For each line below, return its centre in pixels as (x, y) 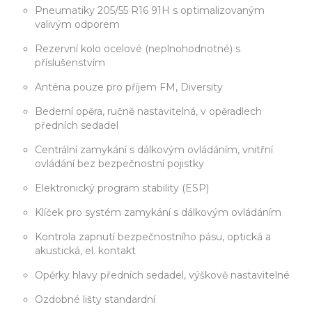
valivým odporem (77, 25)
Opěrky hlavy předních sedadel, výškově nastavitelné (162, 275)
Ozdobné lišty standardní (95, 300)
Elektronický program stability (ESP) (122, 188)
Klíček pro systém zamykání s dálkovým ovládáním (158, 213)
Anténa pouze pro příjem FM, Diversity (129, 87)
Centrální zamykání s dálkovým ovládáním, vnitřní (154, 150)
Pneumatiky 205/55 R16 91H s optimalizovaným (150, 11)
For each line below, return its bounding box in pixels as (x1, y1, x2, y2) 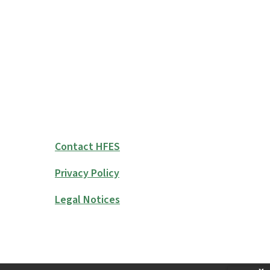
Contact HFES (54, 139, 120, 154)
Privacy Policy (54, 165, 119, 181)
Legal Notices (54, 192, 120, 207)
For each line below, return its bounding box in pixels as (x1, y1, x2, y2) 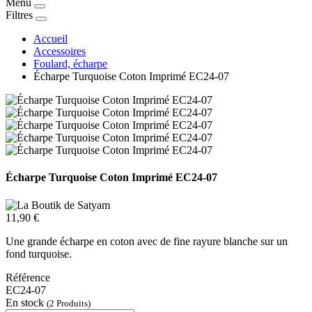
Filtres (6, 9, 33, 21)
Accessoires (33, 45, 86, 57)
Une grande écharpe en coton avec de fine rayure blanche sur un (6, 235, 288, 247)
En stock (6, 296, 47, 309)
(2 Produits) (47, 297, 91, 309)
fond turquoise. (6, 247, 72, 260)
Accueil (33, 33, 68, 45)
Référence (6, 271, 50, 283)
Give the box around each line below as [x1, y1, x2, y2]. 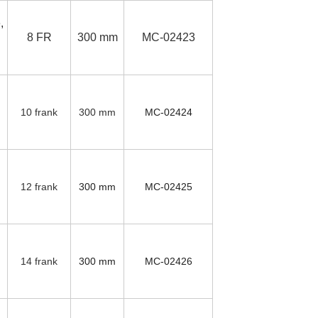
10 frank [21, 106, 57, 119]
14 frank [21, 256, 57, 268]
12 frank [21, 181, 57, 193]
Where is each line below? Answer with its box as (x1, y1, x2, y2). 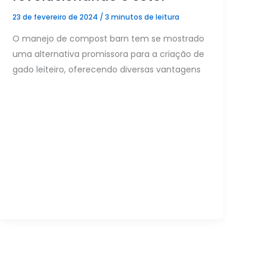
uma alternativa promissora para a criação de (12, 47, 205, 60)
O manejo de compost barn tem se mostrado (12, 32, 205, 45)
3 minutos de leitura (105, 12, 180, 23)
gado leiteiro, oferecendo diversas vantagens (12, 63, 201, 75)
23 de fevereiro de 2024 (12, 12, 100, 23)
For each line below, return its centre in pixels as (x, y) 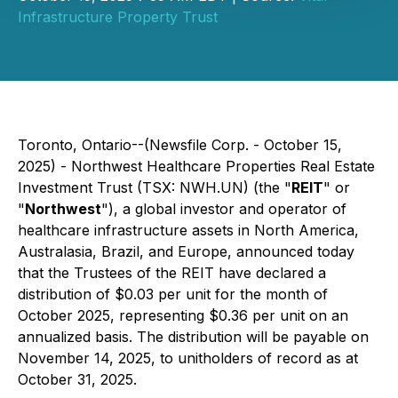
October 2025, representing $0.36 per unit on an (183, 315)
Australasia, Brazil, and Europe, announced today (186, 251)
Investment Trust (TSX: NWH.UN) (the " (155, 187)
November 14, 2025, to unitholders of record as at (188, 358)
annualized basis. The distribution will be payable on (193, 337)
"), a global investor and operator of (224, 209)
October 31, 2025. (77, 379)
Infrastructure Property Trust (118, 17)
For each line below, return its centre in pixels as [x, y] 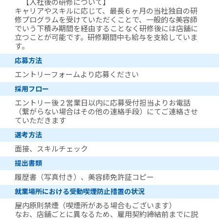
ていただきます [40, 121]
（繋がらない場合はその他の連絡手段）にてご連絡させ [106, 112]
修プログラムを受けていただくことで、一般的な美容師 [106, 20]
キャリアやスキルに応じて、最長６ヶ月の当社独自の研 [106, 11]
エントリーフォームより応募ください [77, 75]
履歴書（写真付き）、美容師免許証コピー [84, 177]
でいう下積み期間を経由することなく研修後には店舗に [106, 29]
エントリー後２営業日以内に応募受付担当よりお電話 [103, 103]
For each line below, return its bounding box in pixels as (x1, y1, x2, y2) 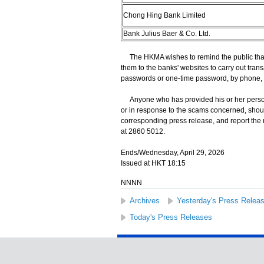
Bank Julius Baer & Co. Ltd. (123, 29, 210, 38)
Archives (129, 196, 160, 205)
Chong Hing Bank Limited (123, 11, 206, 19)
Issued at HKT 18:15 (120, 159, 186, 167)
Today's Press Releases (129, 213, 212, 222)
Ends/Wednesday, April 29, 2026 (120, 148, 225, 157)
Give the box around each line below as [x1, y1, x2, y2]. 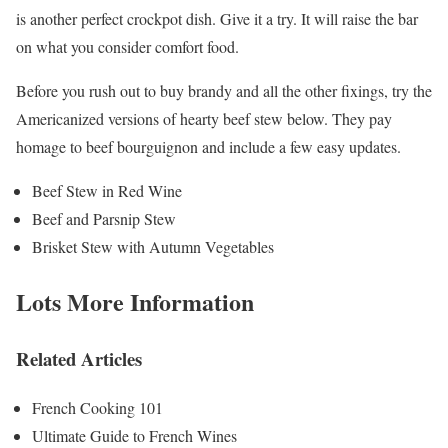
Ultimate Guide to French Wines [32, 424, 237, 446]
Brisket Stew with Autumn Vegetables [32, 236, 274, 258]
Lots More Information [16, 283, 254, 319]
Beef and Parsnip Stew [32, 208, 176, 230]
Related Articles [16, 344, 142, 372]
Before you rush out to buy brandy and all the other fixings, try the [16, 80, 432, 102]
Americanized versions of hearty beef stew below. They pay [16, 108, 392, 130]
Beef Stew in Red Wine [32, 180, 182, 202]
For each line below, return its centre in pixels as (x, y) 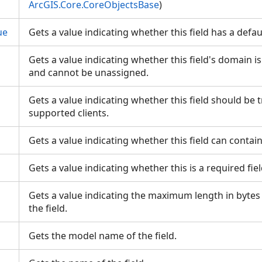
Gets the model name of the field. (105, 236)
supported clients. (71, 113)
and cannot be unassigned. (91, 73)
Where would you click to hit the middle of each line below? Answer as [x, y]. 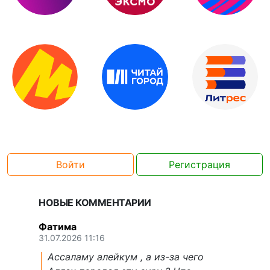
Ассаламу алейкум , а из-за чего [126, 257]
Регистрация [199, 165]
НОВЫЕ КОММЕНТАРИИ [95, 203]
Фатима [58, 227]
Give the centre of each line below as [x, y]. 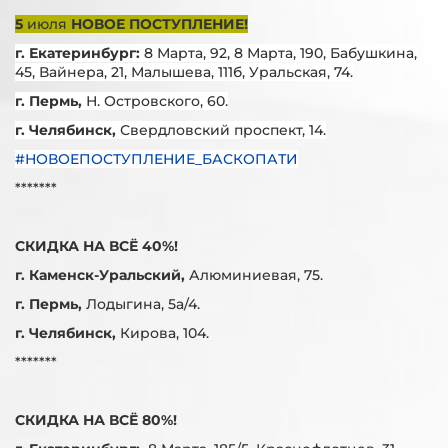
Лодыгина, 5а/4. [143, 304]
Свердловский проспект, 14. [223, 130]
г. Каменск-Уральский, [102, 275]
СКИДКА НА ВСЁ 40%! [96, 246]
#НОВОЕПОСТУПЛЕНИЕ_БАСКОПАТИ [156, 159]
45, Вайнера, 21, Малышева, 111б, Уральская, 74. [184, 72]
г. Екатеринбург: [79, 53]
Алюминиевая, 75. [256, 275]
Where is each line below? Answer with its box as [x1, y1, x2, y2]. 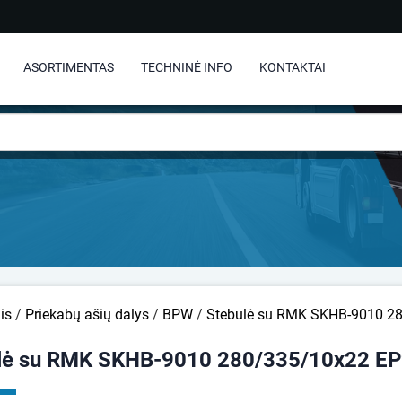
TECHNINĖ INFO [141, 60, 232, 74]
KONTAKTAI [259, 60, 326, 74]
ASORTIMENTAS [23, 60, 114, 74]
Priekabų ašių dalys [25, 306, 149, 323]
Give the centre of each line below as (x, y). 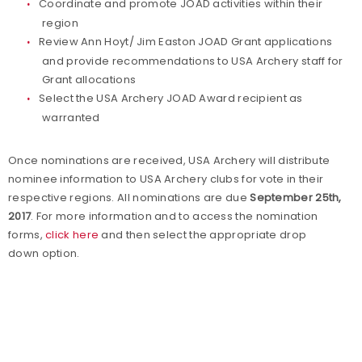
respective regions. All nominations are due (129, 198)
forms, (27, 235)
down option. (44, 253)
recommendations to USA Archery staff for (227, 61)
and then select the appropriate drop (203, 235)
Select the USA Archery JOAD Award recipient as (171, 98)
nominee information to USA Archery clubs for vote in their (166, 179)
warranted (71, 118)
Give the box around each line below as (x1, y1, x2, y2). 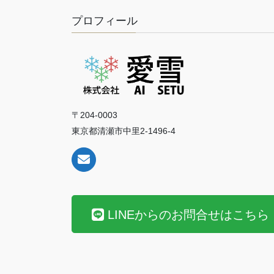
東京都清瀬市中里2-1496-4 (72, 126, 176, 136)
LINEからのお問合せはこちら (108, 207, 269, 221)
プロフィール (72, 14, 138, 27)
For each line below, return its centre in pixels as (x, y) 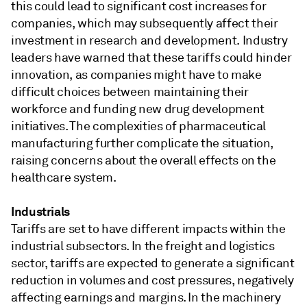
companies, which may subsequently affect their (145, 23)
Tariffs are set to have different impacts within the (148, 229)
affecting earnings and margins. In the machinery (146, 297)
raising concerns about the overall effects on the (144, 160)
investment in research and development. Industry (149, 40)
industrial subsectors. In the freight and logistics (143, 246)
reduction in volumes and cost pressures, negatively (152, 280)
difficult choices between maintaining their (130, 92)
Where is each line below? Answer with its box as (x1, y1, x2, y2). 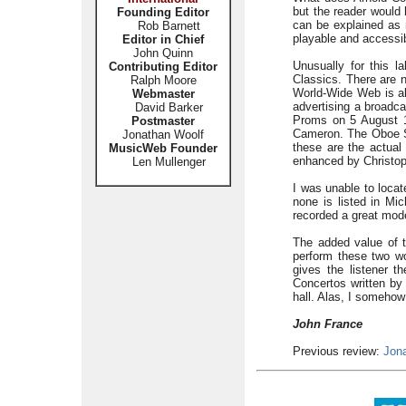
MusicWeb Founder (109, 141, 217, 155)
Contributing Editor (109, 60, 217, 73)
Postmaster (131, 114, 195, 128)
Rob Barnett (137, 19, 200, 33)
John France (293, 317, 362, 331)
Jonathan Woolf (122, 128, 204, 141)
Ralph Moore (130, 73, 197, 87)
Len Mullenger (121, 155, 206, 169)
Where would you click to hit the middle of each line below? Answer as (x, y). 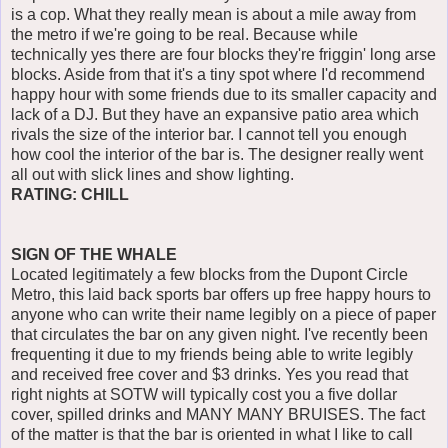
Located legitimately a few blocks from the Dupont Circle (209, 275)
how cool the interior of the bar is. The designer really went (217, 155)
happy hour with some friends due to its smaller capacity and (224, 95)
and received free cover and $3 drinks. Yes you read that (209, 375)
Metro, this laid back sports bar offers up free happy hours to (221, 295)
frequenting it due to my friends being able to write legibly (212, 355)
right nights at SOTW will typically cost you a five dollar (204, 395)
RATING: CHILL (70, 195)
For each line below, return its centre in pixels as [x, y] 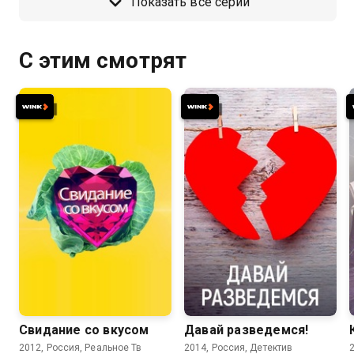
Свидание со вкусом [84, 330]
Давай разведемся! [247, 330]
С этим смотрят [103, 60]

• _What is being asked_:
Pictures stay out; the data above is to be returned exactly.

• _Solution_:
For each line below, return its centre in pixels as (x, y) 
valivým odporem (77, 25)
Opěrky hlavy předních sedadel, výškově nastavitelné (162, 275)
Ozdobné lišty standardní (95, 300)
Elektronický program stability (ESP) (122, 188)
Klíček pro systém zamykání s dálkovým ovládáním (158, 213)
Anténa pouze pro příjem FM, Diversity (129, 87)
Centrální zamykání s dálkovým ovládáním, vnitřní (154, 150)
Pneumatiky 205/55 R16 91H s optimalizovaným (150, 11)
For each line below, return its bounding box in pixels as (x1, y1, x2, y2) 
Contact HFES (54, 139, 120, 154)
Privacy Policy (54, 165, 119, 181)
Legal Notices (54, 192, 120, 207)
For each line below, return its bounding box in pixels as (x1, y1, x2, y2) 
Filtres (6, 9, 33, 21)
Accessoires (33, 45, 86, 57)
Une grande écharpe en coton avec de fine rayure blanche sur un (6, 235, 288, 247)
En stock (6, 296, 47, 309)
(2 Produits) (47, 297, 91, 309)
fond turquoise. (6, 247, 72, 260)
Accueil (33, 33, 68, 45)
Référence (6, 271, 50, 283)
Give the box around each line below as [x1, y1, x2, y2]. 
10 frank [21, 106, 57, 119]
14 frank [21, 256, 57, 268]
12 frank [21, 181, 57, 193]
Where is each line below? Answer with its box as (x1, y1, x2, y2). 
uma alternativa promissora para a criação de (12, 47, 205, 60)
O manejo de compost barn tem se mostrado (12, 32, 205, 45)
3 minutos de leitura (105, 12, 180, 23)
gado leiteiro, oferecendo diversas vantagens (12, 63, 201, 75)
23 de fevereiro de 2024 (12, 12, 100, 23)
For each line below, return its centre in pixels as (x, y) 
October 2025, representing $0.36 per unit on an (183, 315)
Australasia, Brazil, and Europe, announced today (186, 251)
Investment Trust (TSX: NWH.UN) (the " (155, 187)
November 14, 2025, to unitholders of record as at (188, 358)
annualized basis. The distribution will be payable on (193, 337)
"), a global investor and operator of (224, 209)
October 31, 2025. (77, 379)
Infrastructure Property Trust (118, 17)
For each line below, return its centre in pixels as [x, y] 
ていただきます [40, 121]
（繋がらない場合はその他の連絡手段）にてご連絡させ [106, 112]
修プログラムを受けていただくことで、一般的な美容師 [106, 20]
キャリアやスキルに応じて、最長６ヶ月の当社独自の研 [106, 11]
エントリーフォームより応募ください [77, 75]
履歴書（写真付き）、美容師免許証コピー [84, 177]
でいう下積み期間を経由することなく研修後には店舗に [106, 29]
エントリー後２営業日以内に応募受付担当よりお電話 [103, 103]
For each line below, return its bounding box in pixels as (x1, y1, x2, y2) 
Bank Julius Baer & Co. Ltd. (123, 29, 210, 38)
Archives (129, 196, 160, 205)
Chong Hing Bank Limited (123, 11, 206, 19)
Issued at HKT 18:15 (120, 159, 186, 167)
Today's Press Releases (129, 213, 212, 222)
Ends/Wednesday, April 29, 2026 (120, 148, 225, 157)
Give the box around each line below as [x1, y1, x2, y2]. 
Ultimate Guide to French Wines [32, 424, 237, 446]
Brisket Stew with Autumn Vegetables [32, 236, 274, 258]
Lots More Information [16, 283, 254, 319]
Beef and Parsnip Stew [32, 208, 176, 230]
Related Articles [16, 344, 142, 372]
Before you rush out to buy brandy and all the other fixings, try the [16, 80, 432, 102]
Americanized versions of hearty beef stew below. They pay [16, 108, 392, 130]
Beef Stew in Red Wine [32, 180, 182, 202]
For each line below, return its centre in pixels as (x, y) 
Gets the model name of the field. (105, 236)
supported clients. (71, 113)
and cannot be unassigned. (91, 73)
Where would you click to hit the middle of each line below? Answer as [x, y]. 
Ассаламу алейкум , а из-за чего [126, 257]
Регистрация [199, 165]
НОВЫЕ КОММЕНТАРИИ [95, 203]
Фатима [58, 227]
Give the centre of each line below as [x, y]. 
Лодыгина, 5а/4. [143, 304]
Свердловский проспект, 14. [223, 130]
г. Каменск-Уральский, [102, 275]
СКИДКА НА ВСЁ 40%! [96, 246]
#НОВОЕПОСТУПЛЕНИЕ_БАСКОПАТИ [156, 159]
45, Вайнера, 21, Малышева, 111б, Уральская, 74. [184, 72]
г. Екатеринбург: [79, 53]
Алюминиевая, 75. [256, 275]
Where is each line below? Answer with its box as [x1, y1, x2, y2]. 
TECHNINĖ INFO [141, 60, 232, 74]
KONTAKTAI [259, 60, 326, 74]
ASORTIMENTAS [23, 60, 114, 74]
Priekabų ašių dalys [25, 306, 149, 323]
Give the centre of each line below as (x, y). 
respective regions. All nominations are due (129, 198)
forms, (27, 235)
down option. (44, 253)
recommendations to USA Archery staff for (227, 61)
and then select the appropriate drop (203, 235)
Select the USA Archery JOAD Award recipient as (171, 98)
nominee information to USA Archery clubs for vote in their (166, 179)
warranted (71, 118)
Give the box around each line below as (x1, y1, x2, y2). 
東京都清瀬市中里2-1496-4 (72, 126, 176, 136)
LINEからのお問合せはこちら (108, 207, 269, 221)
プロフィール (72, 14, 138, 27)
For each line below, return its centre in pixels as (x, y) 
companies, which may subsequently affect their (145, 23)
Tariffs are set to have different impacts within the (148, 229)
affecting earnings and margins. In the machinery (146, 297)
raising concerns about the overall effects on the (144, 160)
investment in research and development. Industry (149, 40)
industrial subsectors. In the freight and logistics (143, 246)
reduction in volumes and cost pressures, negatively (152, 280)
difficult choices between maintaining their (130, 92)
Where is each line below? Answer with its box as (x1, y1, x2, y2). 
MusicWeb Founder (109, 141, 217, 155)
Contributing Editor (109, 60, 217, 73)
Postmaster (131, 114, 195, 128)
Rob Barnett (137, 19, 200, 33)
John France (293, 317, 362, 331)
Jonathan Woolf (122, 128, 204, 141)
Ralph Moore (130, 73, 197, 87)
Len Mullenger (121, 155, 206, 169)
Where would you click to hit the middle of each line below? Answer as (x, y). 
Located legitimately a few blocks from the Dupont Circle (209, 275)
how cool the interior of the bar is. The designer really went (217, 155)
happy hour with some friends due to its smaller capacity and (224, 95)
and received free cover and $3 drinks. Yes you read that (209, 375)
Metro, this laid back sports bar offers up free happy hours to (221, 295)
frequenting it due to my friends being able to write legibly (212, 355)
right nights at SOTW will typically cost you a five dollar (204, 395)
RATING: CHILL (70, 195)
For each line below, return its centre in pixels as [x, y] 
Свидание со вкусом [84, 330]
Давай разведемся! [247, 330]
С этим смотрят [103, 60]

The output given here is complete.